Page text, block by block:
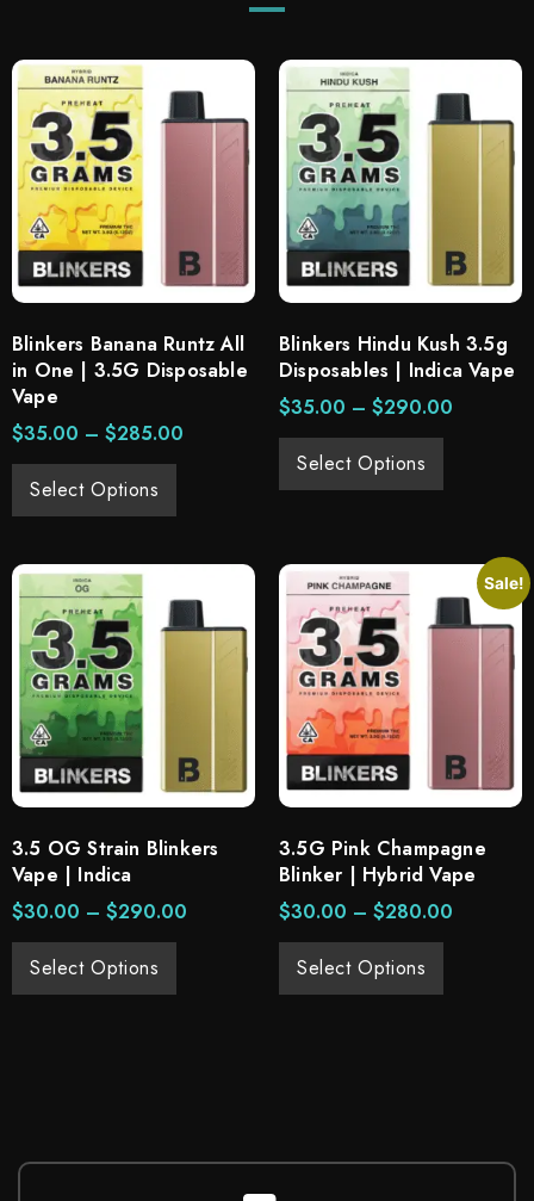
Blinkers Banana Runtz All
in One | 3.5G Disposable
Vape
$35.00 – $285.00
Select Options
Blinkers Hindu Kush 3.5g
Disposables | Indica Vape
$35.00 – $290.00
Select Options
3.5 OG Strain Blinkers
Vape | Indica
$30.00 – $290.00
Select Options
Sale!
3.5G Pink Champagne
Blinker | Hybrid Vape
$30.00 – $280.00
Select Options
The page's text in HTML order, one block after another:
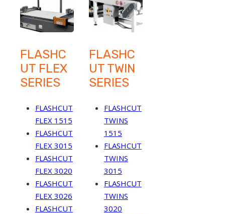
FLASHC
UT FLEX
SERIES
FLASHCUT
FLEX 1515
FLASHCUT
FLEX 3015
FLASHCUT
FLEX 3020
FLASHCUT
FLEX 3026
FLASHCUT
FLASHC
UT TWIN
SERIES
FLASHCUT
TWINS
1515
FLASHCUT
TWINS
3015
FLASHCUT
TWINS
3020
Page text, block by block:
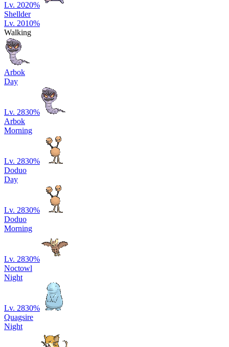
Lv. 2020%
Shellder
Lv. 2010%
Walking
Arbok
Day
Lv. 2830%
Arbok
Morning
Lv. 2830%
Doduo
Day
Lv. 2830%
Doduo
Morning
Lv. 2830%
Noctowl
Night
Lv. 2830%
Quagsire
Night
☆ ☆ ☆
EXERCISE AIM: Report how many lines of the entries above contain "Blinkers", and give no other output.

FINISHED EXERCISE: 3